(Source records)
--- --- ---
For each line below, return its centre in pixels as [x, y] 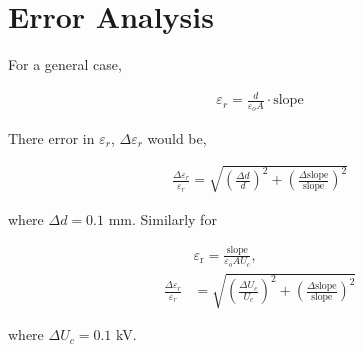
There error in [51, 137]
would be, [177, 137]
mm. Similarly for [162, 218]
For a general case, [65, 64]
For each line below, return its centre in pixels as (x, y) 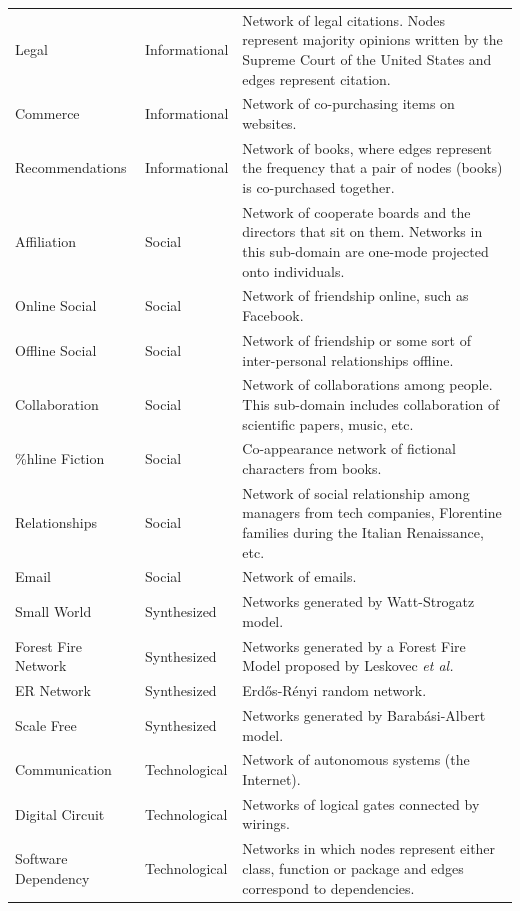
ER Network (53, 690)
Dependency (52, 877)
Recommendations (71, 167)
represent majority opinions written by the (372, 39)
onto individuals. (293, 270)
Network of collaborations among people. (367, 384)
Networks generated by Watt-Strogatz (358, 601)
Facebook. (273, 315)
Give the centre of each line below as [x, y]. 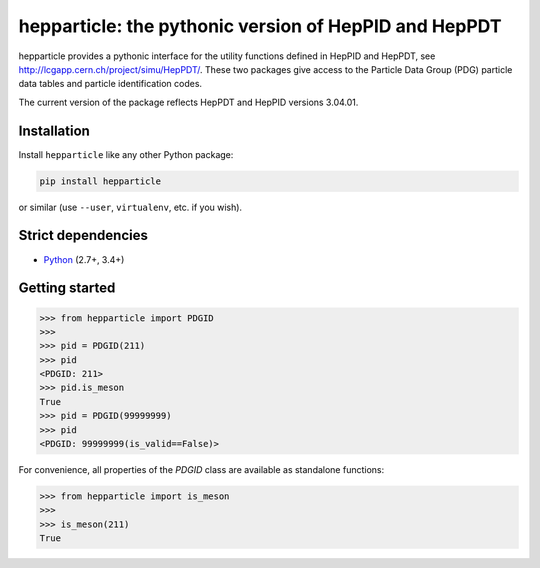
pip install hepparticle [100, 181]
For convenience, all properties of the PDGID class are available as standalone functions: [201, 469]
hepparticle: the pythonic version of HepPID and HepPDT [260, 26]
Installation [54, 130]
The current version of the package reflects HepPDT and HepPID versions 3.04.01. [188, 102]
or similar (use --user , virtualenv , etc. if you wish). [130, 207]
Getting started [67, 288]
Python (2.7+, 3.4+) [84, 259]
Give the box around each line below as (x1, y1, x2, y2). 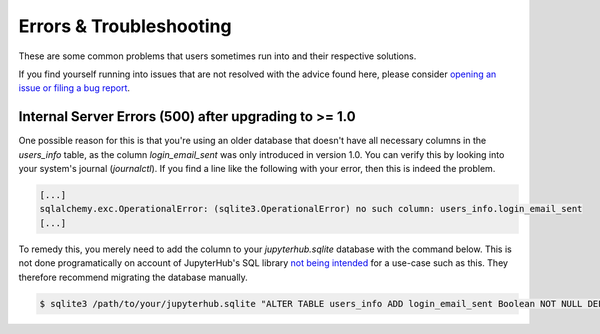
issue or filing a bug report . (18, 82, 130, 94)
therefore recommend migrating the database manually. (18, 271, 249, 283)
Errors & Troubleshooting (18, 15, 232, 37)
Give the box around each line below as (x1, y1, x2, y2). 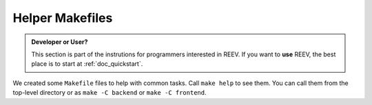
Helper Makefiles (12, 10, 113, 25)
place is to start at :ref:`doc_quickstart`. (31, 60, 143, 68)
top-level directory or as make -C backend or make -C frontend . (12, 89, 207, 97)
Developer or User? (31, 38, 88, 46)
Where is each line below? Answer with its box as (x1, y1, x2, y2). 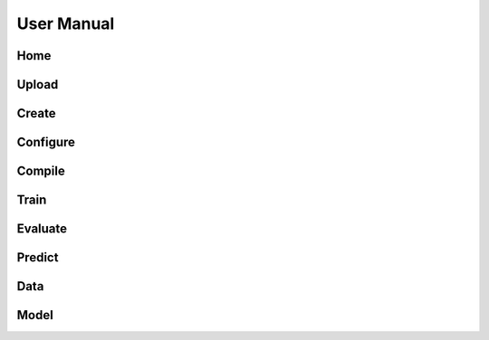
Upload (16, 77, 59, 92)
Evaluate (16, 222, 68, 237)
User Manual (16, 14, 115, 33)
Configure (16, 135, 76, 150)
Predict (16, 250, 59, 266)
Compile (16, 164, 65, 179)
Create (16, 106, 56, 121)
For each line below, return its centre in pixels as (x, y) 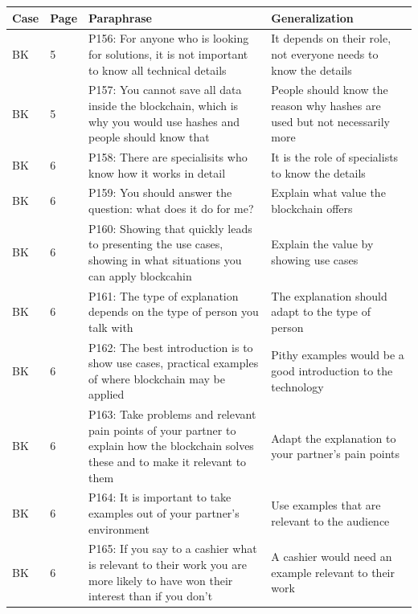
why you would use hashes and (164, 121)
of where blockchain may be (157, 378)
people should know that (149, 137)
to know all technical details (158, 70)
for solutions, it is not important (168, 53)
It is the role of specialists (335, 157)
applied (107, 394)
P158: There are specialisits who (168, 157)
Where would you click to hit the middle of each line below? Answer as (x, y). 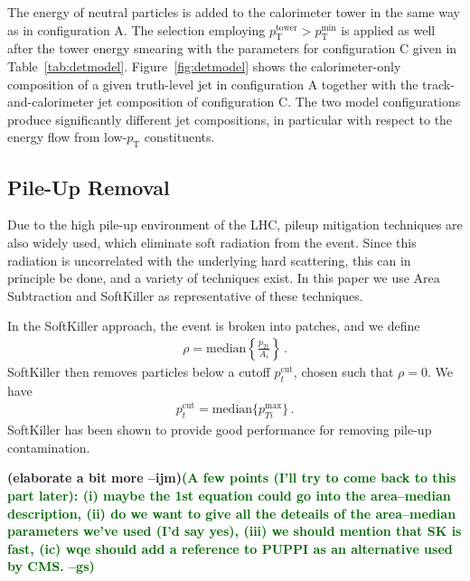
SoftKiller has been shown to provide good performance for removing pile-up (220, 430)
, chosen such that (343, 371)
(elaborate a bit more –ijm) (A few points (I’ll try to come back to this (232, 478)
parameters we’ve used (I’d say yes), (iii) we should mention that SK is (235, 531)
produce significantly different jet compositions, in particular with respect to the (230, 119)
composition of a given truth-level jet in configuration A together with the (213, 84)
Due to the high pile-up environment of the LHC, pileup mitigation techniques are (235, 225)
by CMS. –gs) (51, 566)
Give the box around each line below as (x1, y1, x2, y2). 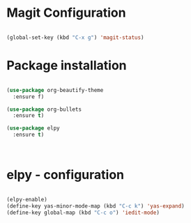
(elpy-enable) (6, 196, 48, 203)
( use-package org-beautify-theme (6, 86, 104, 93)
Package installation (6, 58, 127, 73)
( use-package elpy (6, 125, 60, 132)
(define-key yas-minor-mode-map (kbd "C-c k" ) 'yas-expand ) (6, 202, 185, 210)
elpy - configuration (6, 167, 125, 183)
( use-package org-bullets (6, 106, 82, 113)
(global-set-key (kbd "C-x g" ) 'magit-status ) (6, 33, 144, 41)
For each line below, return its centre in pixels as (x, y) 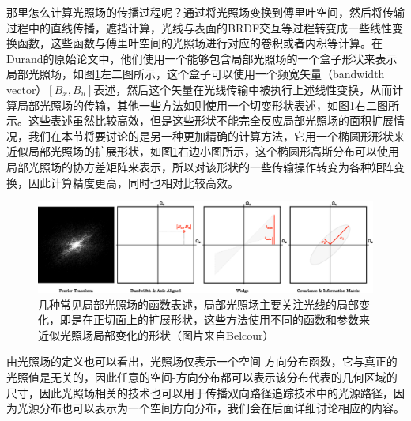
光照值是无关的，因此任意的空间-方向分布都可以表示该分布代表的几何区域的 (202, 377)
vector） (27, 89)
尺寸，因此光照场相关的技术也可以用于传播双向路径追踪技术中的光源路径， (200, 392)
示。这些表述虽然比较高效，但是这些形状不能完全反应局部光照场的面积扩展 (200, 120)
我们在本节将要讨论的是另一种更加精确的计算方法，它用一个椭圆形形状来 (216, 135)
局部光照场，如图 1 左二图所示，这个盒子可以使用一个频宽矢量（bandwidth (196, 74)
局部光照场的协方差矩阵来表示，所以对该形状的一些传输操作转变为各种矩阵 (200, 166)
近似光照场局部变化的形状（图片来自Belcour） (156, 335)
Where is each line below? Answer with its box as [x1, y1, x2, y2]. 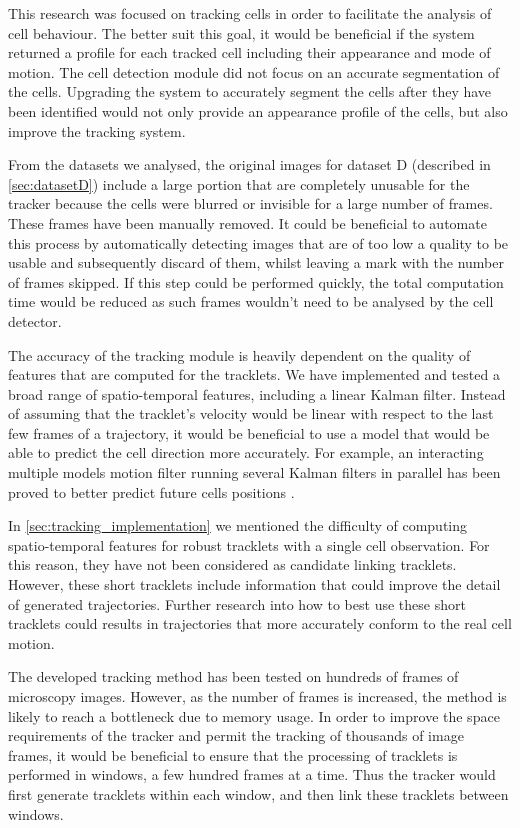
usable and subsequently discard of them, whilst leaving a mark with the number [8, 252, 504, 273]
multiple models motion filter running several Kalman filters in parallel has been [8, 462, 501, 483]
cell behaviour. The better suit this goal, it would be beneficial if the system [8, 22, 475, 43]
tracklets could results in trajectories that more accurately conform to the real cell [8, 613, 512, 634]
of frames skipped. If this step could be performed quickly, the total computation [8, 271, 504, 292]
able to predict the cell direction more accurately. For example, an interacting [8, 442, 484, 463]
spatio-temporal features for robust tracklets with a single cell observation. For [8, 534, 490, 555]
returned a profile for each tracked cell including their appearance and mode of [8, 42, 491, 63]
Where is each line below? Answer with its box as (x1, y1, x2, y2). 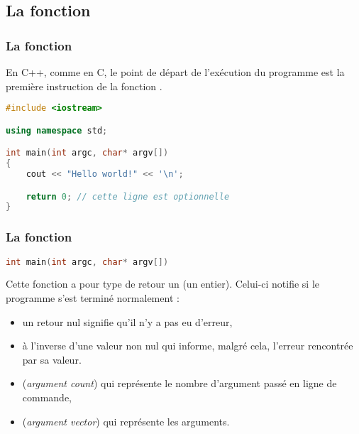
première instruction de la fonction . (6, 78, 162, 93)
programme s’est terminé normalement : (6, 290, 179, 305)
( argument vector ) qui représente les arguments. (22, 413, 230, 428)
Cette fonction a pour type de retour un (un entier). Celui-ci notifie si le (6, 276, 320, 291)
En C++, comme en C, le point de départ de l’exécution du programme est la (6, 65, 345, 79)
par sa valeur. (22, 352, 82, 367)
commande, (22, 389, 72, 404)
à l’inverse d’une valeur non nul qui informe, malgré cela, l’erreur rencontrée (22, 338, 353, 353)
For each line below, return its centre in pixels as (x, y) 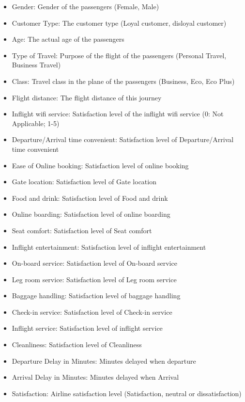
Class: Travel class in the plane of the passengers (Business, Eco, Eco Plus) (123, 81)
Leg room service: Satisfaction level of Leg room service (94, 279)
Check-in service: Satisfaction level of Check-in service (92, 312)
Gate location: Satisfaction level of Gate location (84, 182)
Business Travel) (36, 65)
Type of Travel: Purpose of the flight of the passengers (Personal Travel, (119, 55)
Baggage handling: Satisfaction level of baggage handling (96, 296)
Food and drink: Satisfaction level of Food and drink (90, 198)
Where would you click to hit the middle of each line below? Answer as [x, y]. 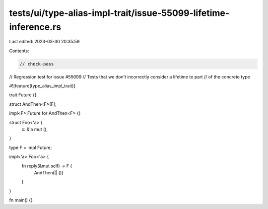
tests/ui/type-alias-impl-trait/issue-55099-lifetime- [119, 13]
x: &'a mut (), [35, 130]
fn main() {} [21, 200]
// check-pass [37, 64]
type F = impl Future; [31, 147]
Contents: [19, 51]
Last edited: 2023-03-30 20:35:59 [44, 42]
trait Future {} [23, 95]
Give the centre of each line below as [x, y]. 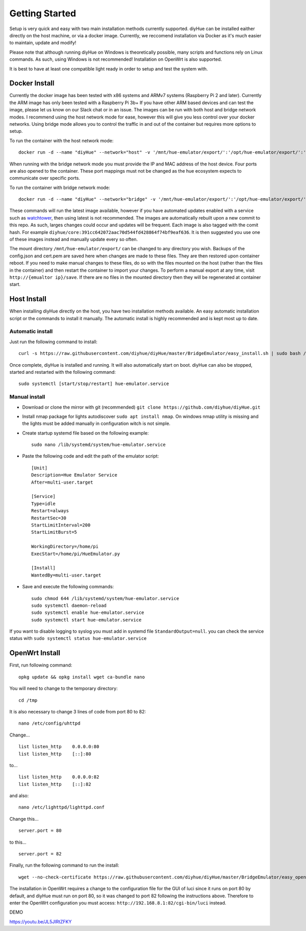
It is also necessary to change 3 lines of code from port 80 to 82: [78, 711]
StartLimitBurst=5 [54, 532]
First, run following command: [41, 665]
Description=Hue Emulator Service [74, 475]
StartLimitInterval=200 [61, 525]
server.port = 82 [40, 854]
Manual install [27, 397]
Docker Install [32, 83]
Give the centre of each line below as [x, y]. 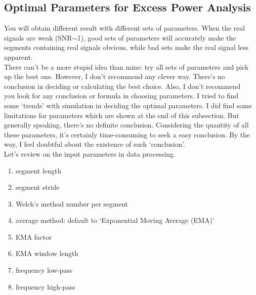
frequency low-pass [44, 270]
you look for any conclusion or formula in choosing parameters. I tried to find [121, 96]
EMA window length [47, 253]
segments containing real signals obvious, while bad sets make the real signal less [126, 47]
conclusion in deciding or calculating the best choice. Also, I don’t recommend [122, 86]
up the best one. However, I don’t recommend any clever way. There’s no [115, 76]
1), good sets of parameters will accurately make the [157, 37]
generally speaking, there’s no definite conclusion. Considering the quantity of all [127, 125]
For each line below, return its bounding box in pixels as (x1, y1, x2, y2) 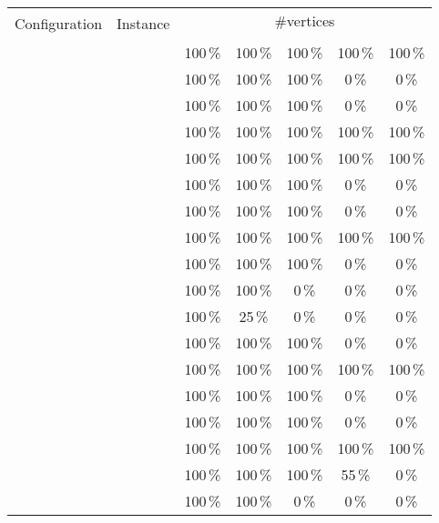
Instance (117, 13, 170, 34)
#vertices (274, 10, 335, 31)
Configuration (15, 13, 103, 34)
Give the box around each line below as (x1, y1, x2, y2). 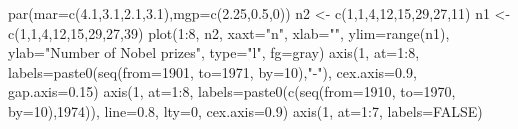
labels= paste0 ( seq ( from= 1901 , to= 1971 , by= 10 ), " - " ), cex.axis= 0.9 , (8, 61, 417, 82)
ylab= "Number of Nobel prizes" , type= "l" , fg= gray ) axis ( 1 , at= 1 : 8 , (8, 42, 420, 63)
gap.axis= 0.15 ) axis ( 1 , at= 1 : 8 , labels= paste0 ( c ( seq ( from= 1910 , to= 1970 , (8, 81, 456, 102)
--- --- ---
• **Directions**:
Every line above with the string "trait" in it should be copied into the answer.

• **Output of the exercise**:
tests/ui/type-alias-impl-trait/issue-55099-lifetime- [119, 13]
trait Future {} [23, 95]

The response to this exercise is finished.